Fluxes, never accumulations

Normative rule: precipitation_flux, surface_downwelling_shortwave_flux, and surface_downwelling_longwave_flux are always rates (kg m-2 s-1, W m-2), valid over the source's native time step — never accumulated quantities. Whatever the provider ships (ERA5-Land running totals that reset daily, GEFS 6-hour buckets, interval means stamped mid-interval), CFS de-accumulates and converts before returning. A consumer MUST NOT apply its own de-accumulation to canonical data.

Dimensions and coordinates

The time coordinate is always named time (a datetime64 axis, UTC). The spatial layout depends on the product's grid, and consumers must branch on it:

Regular latitude/longitude grids

Most products (see the catalog "grid" column) are on regular grids:

  • Dims: time, latitude, longitude
  • Coords: 1-D latitude (degrees north, ascending) and 1-D longitude (degrees east), each indexing its own dimension.

Longitude values retain the provider's native convention — most stores use [−180, 180], but some (e.g. BARRA2) publish [0, 360). Requests are always made in [−180, 180]; CFS handles the translation (and antimeridian-crossing boxes) during subsetting but does not re-normalize the returned coordinate values.

Projected / curvilinear grids

Products on rotated-pole or Lambert-conformal grids (rdrs, conus404, hrrr, daymet, narr, aorc_nwm, nwm_operational) keep their native index dimensionsrlat/rlon (rotated pole) or y/x (LCC) — because interpolating to a regular grid would degrade exactly the high-resolution information these products exist for:

  • Dims: time, plus the native pair (rlat/rlon or y/x)
  • Coords: 2-D latitude and longitude auxiliary coordinates over that native pair, giving the geographic position of every cell in degrees, longitudes in [−180, 180].

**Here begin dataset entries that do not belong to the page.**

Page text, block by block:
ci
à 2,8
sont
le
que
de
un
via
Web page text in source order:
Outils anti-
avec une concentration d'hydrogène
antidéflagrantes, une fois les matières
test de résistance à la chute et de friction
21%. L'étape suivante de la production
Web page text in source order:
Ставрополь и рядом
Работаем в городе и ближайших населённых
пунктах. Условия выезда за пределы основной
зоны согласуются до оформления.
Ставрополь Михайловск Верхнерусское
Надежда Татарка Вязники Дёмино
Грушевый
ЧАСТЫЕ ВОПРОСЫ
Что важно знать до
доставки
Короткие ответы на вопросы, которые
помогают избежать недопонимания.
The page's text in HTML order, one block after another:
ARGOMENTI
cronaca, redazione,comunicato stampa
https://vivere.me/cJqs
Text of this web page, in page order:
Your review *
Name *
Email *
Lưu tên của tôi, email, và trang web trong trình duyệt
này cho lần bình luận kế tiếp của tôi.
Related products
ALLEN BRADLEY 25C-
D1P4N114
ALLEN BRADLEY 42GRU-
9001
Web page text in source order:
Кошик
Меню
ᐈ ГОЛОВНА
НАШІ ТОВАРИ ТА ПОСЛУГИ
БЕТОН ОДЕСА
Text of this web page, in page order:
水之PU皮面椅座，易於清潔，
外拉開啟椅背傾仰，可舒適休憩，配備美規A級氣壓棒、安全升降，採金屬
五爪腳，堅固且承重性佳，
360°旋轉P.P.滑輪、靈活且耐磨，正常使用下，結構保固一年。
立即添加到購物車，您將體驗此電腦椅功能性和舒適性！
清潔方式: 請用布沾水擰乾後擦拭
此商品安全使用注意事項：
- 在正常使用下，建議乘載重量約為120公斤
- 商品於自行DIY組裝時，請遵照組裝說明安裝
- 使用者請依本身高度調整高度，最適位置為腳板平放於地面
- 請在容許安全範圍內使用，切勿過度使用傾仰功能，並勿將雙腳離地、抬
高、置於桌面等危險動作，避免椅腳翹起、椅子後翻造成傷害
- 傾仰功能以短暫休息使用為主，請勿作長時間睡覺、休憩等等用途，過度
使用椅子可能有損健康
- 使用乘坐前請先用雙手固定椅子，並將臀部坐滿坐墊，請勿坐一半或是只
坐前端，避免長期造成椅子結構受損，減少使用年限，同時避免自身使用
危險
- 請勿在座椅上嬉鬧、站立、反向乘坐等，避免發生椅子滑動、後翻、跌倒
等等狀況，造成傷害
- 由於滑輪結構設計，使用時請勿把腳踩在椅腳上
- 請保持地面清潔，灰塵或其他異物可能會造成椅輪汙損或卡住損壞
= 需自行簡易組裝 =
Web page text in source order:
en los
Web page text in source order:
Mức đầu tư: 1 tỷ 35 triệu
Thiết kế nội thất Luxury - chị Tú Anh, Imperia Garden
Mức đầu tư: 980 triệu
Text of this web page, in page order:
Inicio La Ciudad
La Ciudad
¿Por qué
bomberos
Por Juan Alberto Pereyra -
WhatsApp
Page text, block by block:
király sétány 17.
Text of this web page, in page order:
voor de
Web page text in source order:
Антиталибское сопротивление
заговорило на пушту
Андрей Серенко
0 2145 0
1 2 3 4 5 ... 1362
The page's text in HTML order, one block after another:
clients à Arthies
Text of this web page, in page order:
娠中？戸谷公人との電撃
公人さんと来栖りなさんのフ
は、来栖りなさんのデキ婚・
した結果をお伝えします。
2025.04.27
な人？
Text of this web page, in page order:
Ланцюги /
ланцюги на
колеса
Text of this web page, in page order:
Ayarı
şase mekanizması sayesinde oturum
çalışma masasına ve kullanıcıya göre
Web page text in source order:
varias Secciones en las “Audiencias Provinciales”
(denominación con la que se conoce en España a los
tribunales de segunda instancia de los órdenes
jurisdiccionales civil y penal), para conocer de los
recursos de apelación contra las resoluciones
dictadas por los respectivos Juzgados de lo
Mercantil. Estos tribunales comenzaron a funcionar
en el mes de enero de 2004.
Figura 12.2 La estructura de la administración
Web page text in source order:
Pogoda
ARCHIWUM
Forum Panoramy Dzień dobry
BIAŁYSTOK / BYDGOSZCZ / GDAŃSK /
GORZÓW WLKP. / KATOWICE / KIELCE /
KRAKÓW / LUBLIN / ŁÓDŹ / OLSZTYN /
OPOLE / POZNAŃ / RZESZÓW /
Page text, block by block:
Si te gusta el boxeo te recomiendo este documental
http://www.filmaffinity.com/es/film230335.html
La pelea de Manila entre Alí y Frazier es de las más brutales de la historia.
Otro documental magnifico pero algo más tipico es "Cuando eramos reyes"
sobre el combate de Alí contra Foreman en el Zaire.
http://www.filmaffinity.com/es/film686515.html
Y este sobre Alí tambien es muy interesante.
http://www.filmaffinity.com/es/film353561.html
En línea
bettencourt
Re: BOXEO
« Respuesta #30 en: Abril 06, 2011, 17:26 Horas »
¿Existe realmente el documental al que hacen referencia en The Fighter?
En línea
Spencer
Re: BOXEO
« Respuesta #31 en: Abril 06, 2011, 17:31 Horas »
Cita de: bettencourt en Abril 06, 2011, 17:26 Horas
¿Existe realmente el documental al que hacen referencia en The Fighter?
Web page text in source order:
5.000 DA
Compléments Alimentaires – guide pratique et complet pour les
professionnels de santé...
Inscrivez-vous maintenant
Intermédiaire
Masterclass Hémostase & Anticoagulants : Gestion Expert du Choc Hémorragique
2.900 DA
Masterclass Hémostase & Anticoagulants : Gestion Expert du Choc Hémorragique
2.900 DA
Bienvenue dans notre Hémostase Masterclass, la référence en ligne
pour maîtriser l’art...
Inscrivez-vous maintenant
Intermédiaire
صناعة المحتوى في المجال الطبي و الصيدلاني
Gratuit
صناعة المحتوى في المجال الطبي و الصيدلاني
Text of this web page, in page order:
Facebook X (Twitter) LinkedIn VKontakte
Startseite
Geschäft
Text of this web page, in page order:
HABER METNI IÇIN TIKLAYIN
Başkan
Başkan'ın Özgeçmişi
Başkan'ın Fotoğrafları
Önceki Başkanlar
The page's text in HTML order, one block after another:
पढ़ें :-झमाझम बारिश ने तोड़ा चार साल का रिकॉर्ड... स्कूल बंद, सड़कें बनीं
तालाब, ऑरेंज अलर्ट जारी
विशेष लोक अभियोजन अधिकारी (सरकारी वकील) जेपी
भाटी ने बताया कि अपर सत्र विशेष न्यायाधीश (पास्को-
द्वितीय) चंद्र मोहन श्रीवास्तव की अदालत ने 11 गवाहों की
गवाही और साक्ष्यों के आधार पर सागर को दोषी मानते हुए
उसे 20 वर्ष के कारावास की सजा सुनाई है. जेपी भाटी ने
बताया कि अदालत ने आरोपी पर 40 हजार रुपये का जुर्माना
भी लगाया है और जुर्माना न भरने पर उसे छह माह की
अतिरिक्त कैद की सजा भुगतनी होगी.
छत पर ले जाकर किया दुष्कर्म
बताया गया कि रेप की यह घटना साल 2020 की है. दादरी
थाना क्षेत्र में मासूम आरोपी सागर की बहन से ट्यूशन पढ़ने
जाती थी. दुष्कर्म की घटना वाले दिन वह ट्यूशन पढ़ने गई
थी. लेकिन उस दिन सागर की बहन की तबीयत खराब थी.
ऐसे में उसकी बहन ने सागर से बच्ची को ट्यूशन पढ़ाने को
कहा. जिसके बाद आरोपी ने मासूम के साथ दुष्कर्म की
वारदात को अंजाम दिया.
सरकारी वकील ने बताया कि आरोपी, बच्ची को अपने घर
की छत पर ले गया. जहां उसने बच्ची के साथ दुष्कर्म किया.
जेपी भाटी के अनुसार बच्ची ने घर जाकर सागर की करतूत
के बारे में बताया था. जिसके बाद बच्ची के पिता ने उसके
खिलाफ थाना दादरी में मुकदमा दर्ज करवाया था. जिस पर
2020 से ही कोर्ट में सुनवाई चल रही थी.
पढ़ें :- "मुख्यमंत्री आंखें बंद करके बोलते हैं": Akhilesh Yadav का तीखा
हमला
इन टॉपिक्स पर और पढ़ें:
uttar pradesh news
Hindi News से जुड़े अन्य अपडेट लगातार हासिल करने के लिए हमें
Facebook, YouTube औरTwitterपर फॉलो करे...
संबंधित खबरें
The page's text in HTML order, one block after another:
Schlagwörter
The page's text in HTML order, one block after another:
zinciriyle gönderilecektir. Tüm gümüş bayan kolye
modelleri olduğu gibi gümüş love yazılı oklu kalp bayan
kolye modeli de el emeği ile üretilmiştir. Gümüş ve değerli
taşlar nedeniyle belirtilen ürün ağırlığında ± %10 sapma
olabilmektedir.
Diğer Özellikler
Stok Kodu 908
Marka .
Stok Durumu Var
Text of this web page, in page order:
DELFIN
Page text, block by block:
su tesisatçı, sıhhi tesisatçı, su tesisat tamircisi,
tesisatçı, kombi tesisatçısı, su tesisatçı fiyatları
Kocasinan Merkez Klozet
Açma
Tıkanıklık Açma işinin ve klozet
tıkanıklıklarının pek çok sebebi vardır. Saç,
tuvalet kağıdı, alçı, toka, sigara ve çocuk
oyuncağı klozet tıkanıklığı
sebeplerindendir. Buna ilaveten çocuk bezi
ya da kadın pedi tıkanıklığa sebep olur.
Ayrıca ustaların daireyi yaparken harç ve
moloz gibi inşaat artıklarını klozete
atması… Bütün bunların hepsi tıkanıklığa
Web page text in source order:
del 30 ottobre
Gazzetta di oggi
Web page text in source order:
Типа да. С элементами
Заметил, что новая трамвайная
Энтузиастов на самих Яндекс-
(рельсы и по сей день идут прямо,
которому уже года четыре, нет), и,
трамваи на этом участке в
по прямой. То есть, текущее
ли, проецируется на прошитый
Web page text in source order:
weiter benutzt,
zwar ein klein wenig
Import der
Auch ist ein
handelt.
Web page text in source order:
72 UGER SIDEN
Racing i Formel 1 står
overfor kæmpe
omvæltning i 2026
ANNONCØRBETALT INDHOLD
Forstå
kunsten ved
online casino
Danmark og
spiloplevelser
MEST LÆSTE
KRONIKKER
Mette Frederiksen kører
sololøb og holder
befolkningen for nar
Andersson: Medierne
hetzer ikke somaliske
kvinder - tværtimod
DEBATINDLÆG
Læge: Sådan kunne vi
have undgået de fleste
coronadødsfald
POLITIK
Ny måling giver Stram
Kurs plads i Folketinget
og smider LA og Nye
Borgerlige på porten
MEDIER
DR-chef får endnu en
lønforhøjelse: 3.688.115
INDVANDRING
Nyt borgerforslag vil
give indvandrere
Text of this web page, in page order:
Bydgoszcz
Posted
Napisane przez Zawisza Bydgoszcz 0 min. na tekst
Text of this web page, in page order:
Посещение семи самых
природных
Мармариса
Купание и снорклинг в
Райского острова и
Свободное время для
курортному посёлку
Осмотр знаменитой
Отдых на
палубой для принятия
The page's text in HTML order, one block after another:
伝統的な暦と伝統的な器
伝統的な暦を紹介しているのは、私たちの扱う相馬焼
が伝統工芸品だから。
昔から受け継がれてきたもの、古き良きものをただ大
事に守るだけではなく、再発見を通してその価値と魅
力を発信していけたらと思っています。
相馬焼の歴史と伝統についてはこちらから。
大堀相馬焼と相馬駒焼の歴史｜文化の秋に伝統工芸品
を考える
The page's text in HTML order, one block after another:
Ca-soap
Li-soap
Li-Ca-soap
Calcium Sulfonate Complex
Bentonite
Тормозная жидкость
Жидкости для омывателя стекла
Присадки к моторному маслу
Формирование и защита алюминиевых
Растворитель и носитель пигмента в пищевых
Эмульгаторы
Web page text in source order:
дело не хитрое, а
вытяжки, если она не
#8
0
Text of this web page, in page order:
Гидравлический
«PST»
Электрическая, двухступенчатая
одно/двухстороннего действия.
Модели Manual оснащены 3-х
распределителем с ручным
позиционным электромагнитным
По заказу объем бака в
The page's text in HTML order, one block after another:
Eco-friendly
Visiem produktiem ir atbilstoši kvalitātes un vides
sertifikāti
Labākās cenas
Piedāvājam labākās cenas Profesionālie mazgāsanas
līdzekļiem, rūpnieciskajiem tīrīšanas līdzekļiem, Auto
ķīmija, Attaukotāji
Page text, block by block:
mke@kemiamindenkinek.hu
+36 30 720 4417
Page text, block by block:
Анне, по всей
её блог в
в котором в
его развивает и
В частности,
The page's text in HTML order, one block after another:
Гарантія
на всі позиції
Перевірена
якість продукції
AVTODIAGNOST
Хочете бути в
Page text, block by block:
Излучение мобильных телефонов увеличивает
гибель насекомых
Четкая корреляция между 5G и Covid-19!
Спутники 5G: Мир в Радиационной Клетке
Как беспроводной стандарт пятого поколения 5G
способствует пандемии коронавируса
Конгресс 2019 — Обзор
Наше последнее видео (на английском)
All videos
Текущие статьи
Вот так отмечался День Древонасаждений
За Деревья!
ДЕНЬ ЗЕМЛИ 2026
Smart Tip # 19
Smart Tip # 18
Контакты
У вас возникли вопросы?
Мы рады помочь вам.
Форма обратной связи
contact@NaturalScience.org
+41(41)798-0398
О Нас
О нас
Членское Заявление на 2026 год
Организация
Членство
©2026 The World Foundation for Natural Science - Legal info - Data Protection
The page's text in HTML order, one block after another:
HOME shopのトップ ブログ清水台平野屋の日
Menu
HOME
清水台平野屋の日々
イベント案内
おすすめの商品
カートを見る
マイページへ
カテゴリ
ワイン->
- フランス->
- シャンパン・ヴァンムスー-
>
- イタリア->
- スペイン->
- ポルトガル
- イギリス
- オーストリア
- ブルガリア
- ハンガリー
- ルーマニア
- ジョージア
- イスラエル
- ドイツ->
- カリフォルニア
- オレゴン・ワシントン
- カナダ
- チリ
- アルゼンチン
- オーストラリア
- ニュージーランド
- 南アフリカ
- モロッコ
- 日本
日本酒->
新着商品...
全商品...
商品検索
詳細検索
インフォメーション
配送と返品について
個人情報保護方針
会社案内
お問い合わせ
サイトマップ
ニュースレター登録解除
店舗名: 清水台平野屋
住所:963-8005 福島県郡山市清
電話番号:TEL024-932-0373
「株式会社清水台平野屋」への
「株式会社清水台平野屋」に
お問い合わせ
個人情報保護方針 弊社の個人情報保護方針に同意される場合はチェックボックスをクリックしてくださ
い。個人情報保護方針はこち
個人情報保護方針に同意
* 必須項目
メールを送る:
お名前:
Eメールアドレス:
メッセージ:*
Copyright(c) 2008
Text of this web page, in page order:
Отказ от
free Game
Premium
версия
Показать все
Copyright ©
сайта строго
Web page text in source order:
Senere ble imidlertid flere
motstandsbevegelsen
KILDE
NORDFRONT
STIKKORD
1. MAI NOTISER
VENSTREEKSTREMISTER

The subset is the smallest contiguous index window (plus a small buffer) covering the requested bbox, so a projected-grid subset contains some cells outside the bbox; consumers needing an exact cut must mask on the 2-D lat/lon coordinates.

Dispatch pattern:

if ds.latitude.ndim == 1:          # regular grid
    weights = area_weights(ds.latitude)
else:                              # projected grid: 2-D lat/lon over native dims
    ydim, xdim = ds.latitude.dims
    mask = within_polygon(ds.latitude, ds.longitude, hru_geometry)

FetchResult.n_lat / n_lon report the native index dims in both cases.

Extra dimensions

Specific products add documented dimensions, always in addition to (never replacing) the above:

  • gefs — a member dimension (ensemble member labels gec00, gep01gep30).
  • na_cordex — a member_id dimension (the CORDEX multi-model ensemble).

Consumers MUST tolerate (select-from or reduce) extra dimensions on products documented to have them.

Time conventions

  • The time coordinate is UTC, encoded as datetime64 values; CFS never returns provider-local time.
  • Timestamps are the provider's native stamps over the requested range, inclusive of both endpoints where the store has data; CFS does not resample, interpolate, or fill gaps.
  • Instantaneous vs interval semantics are provider-native. State variables (temperature, pressure, wind, humidity) are instantaneous values at the stamp. Flux variables are rates representative of the source's native step ending at (or centred on, per the provider's convention) the stamp; where a provider stamps interval means off the shared axis (BARRA2's half-hour midpoints), CFS aligns them to the instantaneous axis and records the choice in the connector. Forecast products (gfs, gefs) lack flux values at lead 0 (analysis time), so a range starting exactly at a cycle time has its first flux stamp one step later.

Stability

canonical-v1 is append-only: new canonical variables may be added to the vocabulary, but the names, units, attribute keys, grid layouts, and the fluxes-never-accumulations rule above will not change meaning within v1. A breaking revision would ship as cfs_schema = "canonical-v2".